REQUIRED WORK: Each line below that contains the word "paint" must be copied.
+-------+
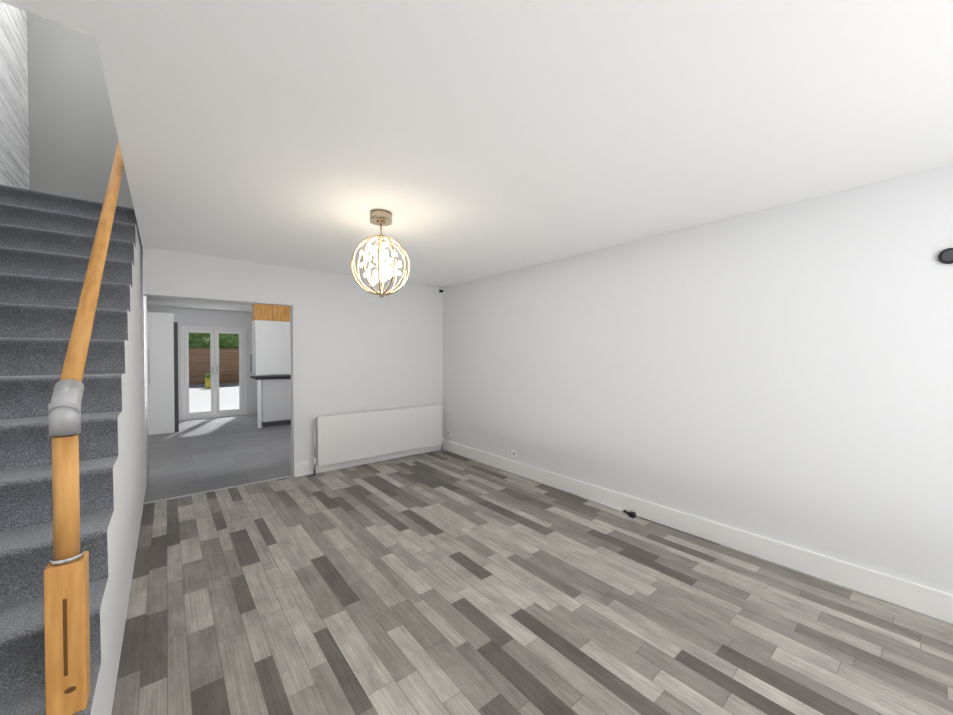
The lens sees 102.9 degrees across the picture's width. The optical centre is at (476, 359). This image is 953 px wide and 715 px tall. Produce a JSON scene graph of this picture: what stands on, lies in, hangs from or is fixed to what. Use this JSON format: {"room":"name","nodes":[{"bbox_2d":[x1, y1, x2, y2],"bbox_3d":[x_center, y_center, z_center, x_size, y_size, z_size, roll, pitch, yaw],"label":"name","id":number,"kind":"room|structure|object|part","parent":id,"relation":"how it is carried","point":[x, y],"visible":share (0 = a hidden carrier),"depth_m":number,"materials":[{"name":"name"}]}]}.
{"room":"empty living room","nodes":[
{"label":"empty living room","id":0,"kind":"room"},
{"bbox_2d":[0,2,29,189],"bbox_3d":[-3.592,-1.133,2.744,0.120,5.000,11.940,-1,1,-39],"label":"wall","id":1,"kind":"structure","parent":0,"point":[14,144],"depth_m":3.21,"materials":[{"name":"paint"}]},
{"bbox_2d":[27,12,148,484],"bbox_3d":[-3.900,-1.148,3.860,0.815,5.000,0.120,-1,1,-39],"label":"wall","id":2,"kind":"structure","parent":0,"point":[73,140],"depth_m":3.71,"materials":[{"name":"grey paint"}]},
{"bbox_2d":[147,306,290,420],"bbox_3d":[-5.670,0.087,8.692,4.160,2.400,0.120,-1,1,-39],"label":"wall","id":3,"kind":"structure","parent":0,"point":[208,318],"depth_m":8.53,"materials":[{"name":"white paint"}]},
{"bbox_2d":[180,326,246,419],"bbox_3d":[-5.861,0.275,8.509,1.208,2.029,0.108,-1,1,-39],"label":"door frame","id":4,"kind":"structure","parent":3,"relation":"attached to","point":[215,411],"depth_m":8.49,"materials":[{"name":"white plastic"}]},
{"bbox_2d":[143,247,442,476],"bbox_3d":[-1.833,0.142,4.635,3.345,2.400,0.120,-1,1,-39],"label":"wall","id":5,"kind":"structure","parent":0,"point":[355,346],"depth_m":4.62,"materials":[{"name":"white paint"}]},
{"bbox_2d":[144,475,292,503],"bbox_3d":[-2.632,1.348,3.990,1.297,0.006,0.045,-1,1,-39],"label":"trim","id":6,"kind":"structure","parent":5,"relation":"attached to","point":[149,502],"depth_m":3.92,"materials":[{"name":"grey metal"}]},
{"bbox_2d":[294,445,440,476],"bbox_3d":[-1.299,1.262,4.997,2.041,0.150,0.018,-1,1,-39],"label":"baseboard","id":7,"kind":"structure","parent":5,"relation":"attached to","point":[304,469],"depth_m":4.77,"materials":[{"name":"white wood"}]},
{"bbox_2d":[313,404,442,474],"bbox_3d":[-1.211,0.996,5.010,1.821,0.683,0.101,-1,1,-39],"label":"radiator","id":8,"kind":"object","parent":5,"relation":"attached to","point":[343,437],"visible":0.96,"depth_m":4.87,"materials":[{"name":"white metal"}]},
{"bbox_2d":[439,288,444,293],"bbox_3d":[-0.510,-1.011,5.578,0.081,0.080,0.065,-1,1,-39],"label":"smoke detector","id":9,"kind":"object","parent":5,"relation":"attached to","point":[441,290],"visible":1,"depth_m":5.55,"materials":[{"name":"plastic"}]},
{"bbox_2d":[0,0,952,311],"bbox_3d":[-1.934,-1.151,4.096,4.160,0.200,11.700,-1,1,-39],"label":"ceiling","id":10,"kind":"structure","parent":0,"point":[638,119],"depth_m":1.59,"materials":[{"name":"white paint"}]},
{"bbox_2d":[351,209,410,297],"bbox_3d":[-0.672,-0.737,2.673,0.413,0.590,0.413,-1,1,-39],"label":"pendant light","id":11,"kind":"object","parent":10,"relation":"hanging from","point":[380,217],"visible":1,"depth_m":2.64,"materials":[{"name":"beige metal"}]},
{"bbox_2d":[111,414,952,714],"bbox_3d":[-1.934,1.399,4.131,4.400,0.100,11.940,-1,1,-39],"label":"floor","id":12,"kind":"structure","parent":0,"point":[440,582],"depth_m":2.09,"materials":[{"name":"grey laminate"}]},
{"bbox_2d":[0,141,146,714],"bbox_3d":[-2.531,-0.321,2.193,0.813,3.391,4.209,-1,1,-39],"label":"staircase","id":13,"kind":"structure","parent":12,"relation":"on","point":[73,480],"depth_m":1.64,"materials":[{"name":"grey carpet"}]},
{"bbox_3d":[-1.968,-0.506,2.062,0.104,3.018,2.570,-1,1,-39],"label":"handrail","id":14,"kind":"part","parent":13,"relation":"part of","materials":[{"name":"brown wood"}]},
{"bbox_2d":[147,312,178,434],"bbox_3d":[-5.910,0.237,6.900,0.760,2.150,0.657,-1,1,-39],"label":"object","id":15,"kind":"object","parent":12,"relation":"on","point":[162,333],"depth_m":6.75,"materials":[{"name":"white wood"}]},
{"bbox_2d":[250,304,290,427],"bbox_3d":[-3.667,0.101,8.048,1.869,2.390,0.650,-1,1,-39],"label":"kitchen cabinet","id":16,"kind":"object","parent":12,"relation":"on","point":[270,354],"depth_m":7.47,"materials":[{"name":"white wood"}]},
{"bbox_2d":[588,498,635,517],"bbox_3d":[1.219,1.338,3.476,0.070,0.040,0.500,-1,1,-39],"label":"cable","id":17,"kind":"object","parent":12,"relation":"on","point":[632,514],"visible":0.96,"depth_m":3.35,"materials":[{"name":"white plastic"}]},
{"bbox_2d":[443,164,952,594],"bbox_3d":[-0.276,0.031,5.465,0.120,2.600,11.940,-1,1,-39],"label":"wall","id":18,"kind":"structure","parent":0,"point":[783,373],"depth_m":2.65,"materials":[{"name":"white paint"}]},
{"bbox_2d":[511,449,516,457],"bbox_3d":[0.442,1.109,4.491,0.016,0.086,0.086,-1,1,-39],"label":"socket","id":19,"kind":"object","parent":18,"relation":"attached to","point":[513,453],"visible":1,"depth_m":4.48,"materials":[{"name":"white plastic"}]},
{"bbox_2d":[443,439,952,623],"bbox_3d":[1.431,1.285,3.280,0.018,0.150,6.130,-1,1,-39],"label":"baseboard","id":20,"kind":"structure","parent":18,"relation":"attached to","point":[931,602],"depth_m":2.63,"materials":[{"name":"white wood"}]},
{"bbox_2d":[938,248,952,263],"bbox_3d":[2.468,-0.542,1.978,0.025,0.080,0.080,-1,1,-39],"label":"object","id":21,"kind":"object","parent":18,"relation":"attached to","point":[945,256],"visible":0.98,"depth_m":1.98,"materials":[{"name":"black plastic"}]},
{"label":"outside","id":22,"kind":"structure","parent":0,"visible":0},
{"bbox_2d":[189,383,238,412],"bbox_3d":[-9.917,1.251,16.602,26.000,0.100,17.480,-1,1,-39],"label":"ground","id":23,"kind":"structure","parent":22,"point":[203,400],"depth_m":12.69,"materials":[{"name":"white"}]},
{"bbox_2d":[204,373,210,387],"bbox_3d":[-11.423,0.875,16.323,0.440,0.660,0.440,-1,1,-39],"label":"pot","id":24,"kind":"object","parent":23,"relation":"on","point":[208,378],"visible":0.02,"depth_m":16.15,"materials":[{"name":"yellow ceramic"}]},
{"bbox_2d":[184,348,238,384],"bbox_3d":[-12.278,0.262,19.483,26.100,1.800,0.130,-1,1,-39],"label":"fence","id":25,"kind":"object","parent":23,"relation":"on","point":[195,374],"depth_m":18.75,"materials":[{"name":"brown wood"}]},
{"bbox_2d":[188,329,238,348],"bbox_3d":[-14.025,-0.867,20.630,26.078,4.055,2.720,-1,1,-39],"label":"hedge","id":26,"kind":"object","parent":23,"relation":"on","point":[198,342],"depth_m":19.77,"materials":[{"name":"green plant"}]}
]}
+-------+
ANSWER SPACE:
{"bbox_2d":[0,2,29,189],"bbox_3d":[-3.592,-1.133,2.744,0.120,5.000,11.940,-1,1,-39],"label":"wall","id":1,"kind":"structure","parent":0,"point":[14,144],"depth_m":3.21,"materials":[{"name":"paint"}]},
{"bbox_2d":[27,12,148,484],"bbox_3d":[-3.900,-1.148,3.860,0.815,5.000,0.120,-1,1,-39],"label":"wall","id":2,"kind":"structure","parent":0,"point":[73,140],"depth_m":3.71,"materials":[{"name":"grey paint"}]},
{"bbox_2d":[147,306,290,420],"bbox_3d":[-5.670,0.087,8.692,4.160,2.400,0.120,-1,1,-39],"label":"wall","id":3,"kind":"structure","parent":0,"point":[208,318],"depth_m":8.53,"materials":[{"name":"white paint"}]},
{"bbox_2d":[143,247,442,476],"bbox_3d":[-1.833,0.142,4.635,3.345,2.400,0.120,-1,1,-39],"label":"wall","id":5,"kind":"structure","parent":0,"point":[355,346],"depth_m":4.62,"materials":[{"name":"white paint"}]},
{"bbox_2d":[0,0,952,311],"bbox_3d":[-1.934,-1.151,4.096,4.160,0.200,11.700,-1,1,-39],"label":"ceiling","id":10,"kind":"structure","parent":0,"point":[638,119],"depth_m":1.59,"materials":[{"name":"white paint"}]},
{"bbox_2d":[443,164,952,594],"bbox_3d":[-0.276,0.031,5.465,0.120,2.600,11.940,-1,1,-39],"label":"wall","id":18,"kind":"structure","parent":0,"point":[783,373],"depth_m":2.65,"materials":[{"name":"white paint"}]},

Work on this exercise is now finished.